Both the survey and literature review revealed that CPB research is not evenly distributed across taxa, with most of the research focusing on a few taxonomic groups. Survey participants who self-identified as conservation paleobiologists primarily studied marine invertebrates (27%, n = 57) and terrestrial or freshwater vertebrates (19%, n = 41), although many taxonomic groups were represented across their work (37% invertebrates [n = 79], 32% vertebrates [n = 69], 15% plants [n = 32], and 13% microorganisms [n = 28]; Figure 4A). More specifically, molluscs (20%, n = 50) and mammals (18%, n = 44) emerged as common focal taxa in the survey.

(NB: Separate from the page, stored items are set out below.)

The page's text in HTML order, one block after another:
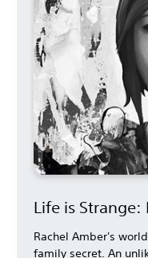
Life is Strange:
Rachel Amber's
family secret. An
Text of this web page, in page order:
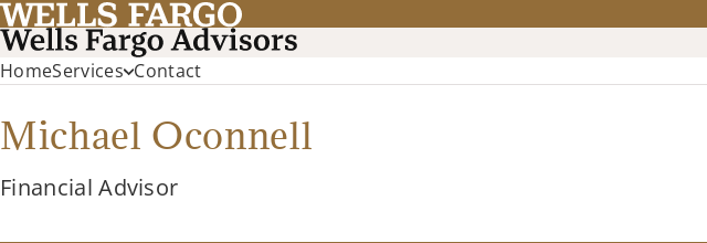
HomeServices Contact
Michael Oconnell
Financial Advisor
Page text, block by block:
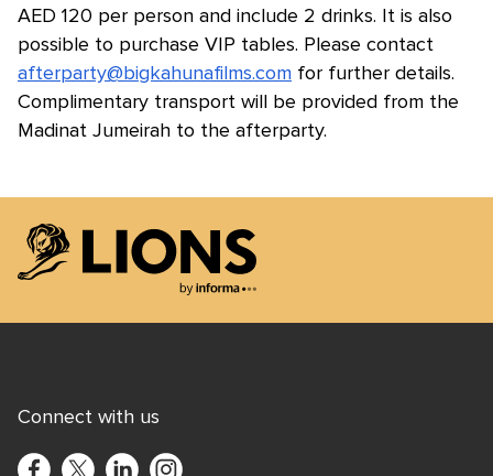
AED 120 per person and include 2 drinks. It is also
possible to purchase VIP tables. Please contact
afterparty@bigkahunafilms.com for further details.
Complimentary transport will be provided from the
Madinat Jumeirah to the afterparty.
Connect with us
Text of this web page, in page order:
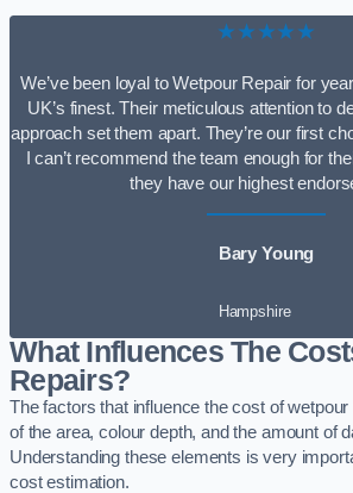
★★★★★
We’ve been loyal to Wetpour Repair for
UK’s finest. Their meticulous attention to
approach set them apart. They’re our first
I can’t recommend the team enough for
they have our highest
Bary Young
Hampshire
What Influences The
Repairs?
The factors that influence the cost of
of the area, colour depth, and the amount of
Understanding these elements is very
cost estimation.
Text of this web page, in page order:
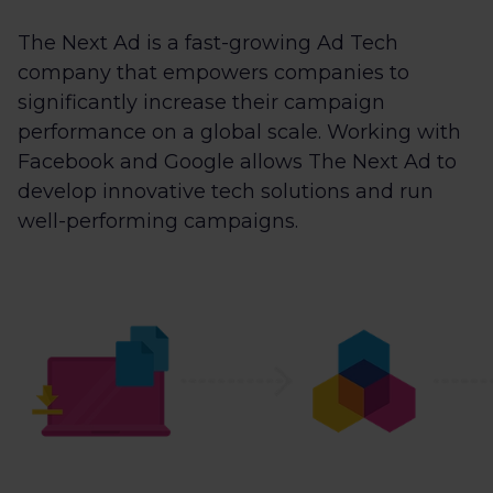
The Next Ad is a fast-growing Ad Tech
company that empowers companies to
significantly increase their campaign
performance on a global scale. Working with
Facebook and Google allows The Next Ad to
develop innovative tech solutions and run
well-performing campaigns.
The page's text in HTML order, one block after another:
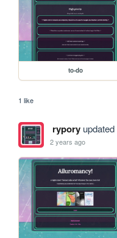
to-do
1 like
ryporyupdated
2 years ago
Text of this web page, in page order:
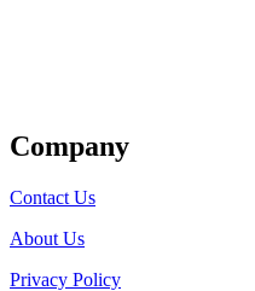
Company
Contact Us
About Us
Privacy Policy
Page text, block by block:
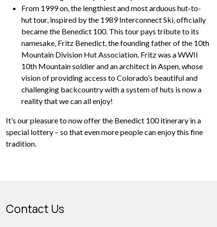
From 1999 on, the lengthiest and most arduous hut-to-
hut tour, inspired by the 1989 Interconnect Ski, officially
became the Benedict 100. This tour pays tribute to its
namesake, Fritz Benedict, the founding father of the 10th
Mountain Division Hut Association. Fritz was a WWII
10th Mountain soldier and an architect in Aspen, whose
vision of providing access to Colorado’s beautiful and
challenging backcountry with a system of huts is now a
reality that we can all enjoy!
It’s our pleasure to now offer the Benedict 100 itinerary in a
special lottery – so that even more people can enjoy this fine
tradition.
Contact Us
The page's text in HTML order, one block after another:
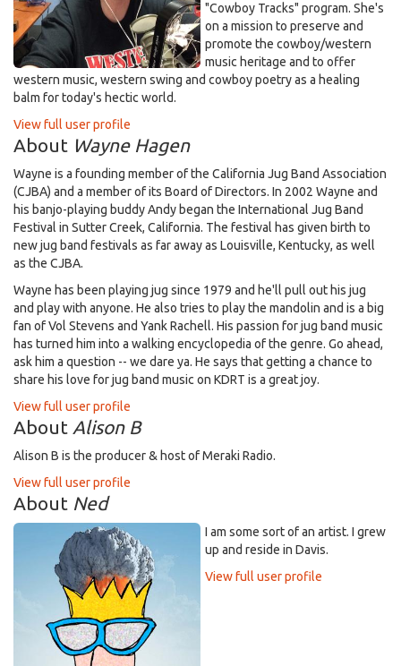
"Cowboy Tracks" program. She's
on a mission to preserve and
promote the cowboy/western
music heritage and to offer
western music, western swing and cowboy poetry as a healing
balm for today's hectic world.
View full user profile
About Wayne Hagen
Wayne is a founding member of the California Jug Band Association
(CJBA) and a member of its Board of Directors. In 2002 Wayne and
his banjo-playing buddy Andy began the International Jug Band
Festival in Sutter Creek, California. The festival has given birth to
new jug band festivals as far away as Louisville, Kentucky, as well
as the CJBA.
Wayne has been playing jug since 1979 and he'll pull out his jug
and play with anyone. He also tries to play the mandolin and is a big
fan of Vol Stevens and Yank Rachell. His passion for jug band music
has turned him into a walking encyclopedia of the genre. Go ahead,
ask him a question -- we dare ya. He says that getting a chance to
share his love for jug band music on KDRT is a great joy.
View full user profile
About Alison B
Alison B is the producer & host of Meraki Radio.
View full user profile
About Ned
I am some sort of an artist. I grew
up and reside in Davis.
View full user profile
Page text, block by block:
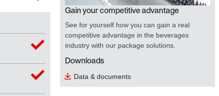
Gain your competitive advantage
See for yourself how you can gain a real
competitive advantage in the beverages
industry with our package solutions.
Downloads
Data & documents
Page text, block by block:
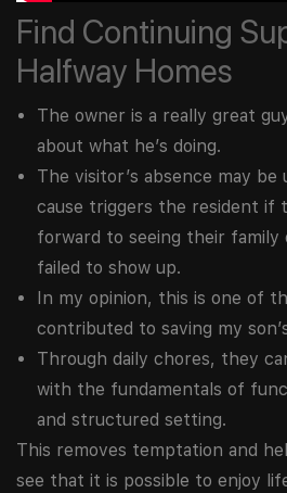
Find Continuing
Halfway Homes
The owner is a really great
about what he’s doing.
The visitor’s absence may be
cause triggers the resident if
forward to seeing their
failed to show up.
In my opinion, this is one of
contributed to saving my
Through daily chores, they
with the fundamentals of
and structured setting.
This removes temptation and
see that it is possible to enjoy

Publications in the literature review also concentrated on these taxonomic groups, with 43% focusing on marine invertebrates (n = 40; primarily molluscs) and 32% focusing on terrestrial or freshwater vertebrates (n = 30; primarily mammals; Figure 4B). Research on these groups has undoubtedly been aided by the availability of preservable hard parts, given that some taxa and environments are better preserved in the rock record than others (Kidwell and Flessa, 1996; Foote and Sepkoski, 1999; Shaw et al., 2020). Their taphonomy has also been well-studied (e.g., Behrensmeyer, 1978; Behrensmeyer et al., 2000; Kidwell et al., 2001; Kidwell, 2002, 2007, 2013; Kosnik et al., 2009; Terry, 2010; Behrensmeyer and Miller, 2012; Miller et al., 2014; Tomašových et al., 2016), facilitating inferences about how these organisms respond to environmental stimuli. In contrast, microorganisms received less attention than most other groups (Figure 4) despite their importance in climate research (e.g., Yasuhara et al., 2020).

FIGURE 4

Figure 4. Relative proportions of taxonomic groups and habitats studied by (A) survey participants who self-identified as conservation paleobiologists and (B) publications in the literature review. Four survey participants worked on taxa that were not included in the categories provided (e.g., terrestrial fungi). Marine and terrestrial (including freshwater) habitats received similar attention across CPB research, although marine invertebrates and terrestrial vertebrates were disproportionately studied relative to other taxonomic groups. Graphics were obtained from the PhyloPic image library and are attributed to: K. S. Collins, T. J. Cunha, Y. Wong, N. Vitek, H. N. Eyster (CC BY 3.0), D. W. Bapst (modified from Figure 1 of Belanger (2011) PALAIOS; CC BY 3.0), I. Contreras (CC BY 3.0), and T. M. Keesey and Tanetahi (CC BY 3.0).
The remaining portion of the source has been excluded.